Though their screen time together is brief, their subplot is engaging and reflects the film’s overarching conflict of pursuing one’s dreams versus settling down with a family and kids. Susan wants to maintain her personal and creative autonomy and Rabbi Gold encourages her independent spirit, even confiding to her at one point that he wanted to be an actor when he was younger but was coerced by his parents to become a rabbi instead.
In addition to showing an earnest, atypical connection between two explicitly Jewish characters, Girlfriends reveals how Susan’s own Jewish background informs her quest for upward mobility. After working an event, Susan tells Rabbi Gold about her Orthodox grandparents, how as a child she once saw her grandfather davening (praying) and talking to God and thought, “I wanted to talk to God, too.” But when she grabbed the Torah and started reading from it, her grandfather discouraged her from doing so, leading her to want to become a rabbi.
Of course, Susan didn’t become a rabbi, but her actions still resonate. Throughout the film, Susan maintains a persistent mindset as a working professional, despite pressure to relent to the financial burdens and restrictive gender norms imposed upon her. Rather than fabricate a contrived conflict involving her parents wanting her to marry a nice Jewish man, Girlfriends subtly and effectively accepts Susan’s desires and flaws without judgment.
In a 2014 interview with the Institute of Contemporary Arts, Weill spoke about how she modeled Susan based on her own experiences as a Jewish American woman in the ‘70s, mentioning how Susan’s self-doubt and awkwardness play into a kind of Jewish neurosis that audiences aren’t used to seeing.
“It was important to me that Susan be the girl that’s not normally the protagonist — not the pretty, blond, breezy one that everybody loves and adores,” Weill said. “I was very interested in making a movie about that girl because that’s who I am and making films was just my way of figuring life out.”
While the film does embrace Susan’s search for independence, it also examines the emotional consequences of her self-involvement. Susan’s life appears to be much more liberating than the lives of Rabbi Gold and Anne, both of whom feel the intense weight of demands as parents and spouses.
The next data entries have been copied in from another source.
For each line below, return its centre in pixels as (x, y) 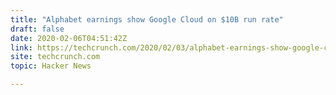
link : (21, 47)
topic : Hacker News (51, 66)
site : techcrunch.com (55, 57)
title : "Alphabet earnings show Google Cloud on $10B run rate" (147, 19)
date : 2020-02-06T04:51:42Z (69, 38)
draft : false (37, 29)
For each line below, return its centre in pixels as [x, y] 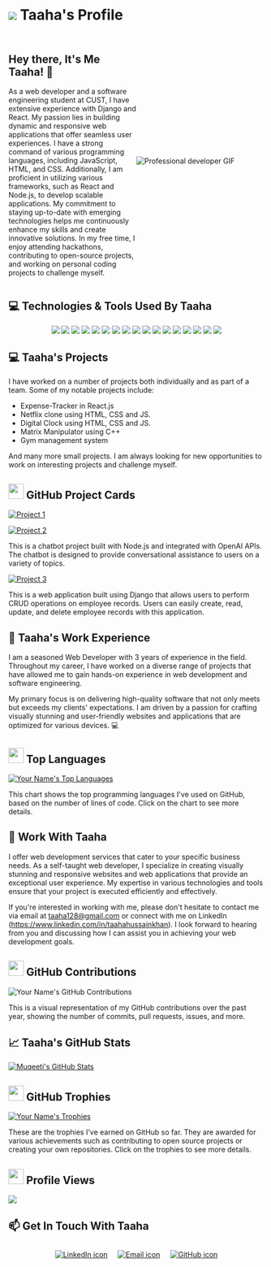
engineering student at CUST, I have [69, 100]
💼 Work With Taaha [58, 837]
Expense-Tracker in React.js [67, 406]
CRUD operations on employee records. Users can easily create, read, [126, 604]
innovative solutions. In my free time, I [72, 238]
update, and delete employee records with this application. [106, 612]
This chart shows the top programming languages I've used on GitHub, [127, 795]
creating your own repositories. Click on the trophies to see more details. [130, 1150]

Consequently, Susan’s need to provide for herself creates friction within those relationships, particularly with Anne, who envies Susan’s freedom, and Susan’s flighty boyfriend Eric (Christopher Guest), who resents her for wanting to keep her own apartment.
The clash that occurs in managing creative endeavors with personal ones is something that has always been pertinent for young people but especially so now, during a time when millennials are constantly exhausted trying to pay their dues while navigating romantic and platonic relationships. It’s why Girlfriends makes such a compelling companion piece to Frances Ha. The arc of that film’s titular character, played by the great Greta Gerwig, parallels almost exactly with Susan’s. Both Frances and Susan deal with economic uncertainty and being alone in a world where everyone seems to have their shit together, but they ultimately grow into more confident, determined women because of these difficult experiences.
Even with recognition from the Criterion Collection and the United States National Film Registry, it’s a shame that Girlfriends isn’t as well-regarded today as, say, Woody Allen’s Annie Hall, which came out the year before and is considered one of the best Jewish films of all time. While Annie Hall undeniably influenced both indie and Jewish cinema, Girlfriends should also be credited with laying out a blueprint for current Jewish stories, especially ones about modern, independent Jewish women like Crazy Ex-Girlfriend, Broad City, and The Marvelous Mrs. Maisel. It is as poignant as it is witty, narratively simple as it is emotionally complex, and unabashedly, wholeheartedly Jewish.
Girlfriends is available to stream for free on the TCM website.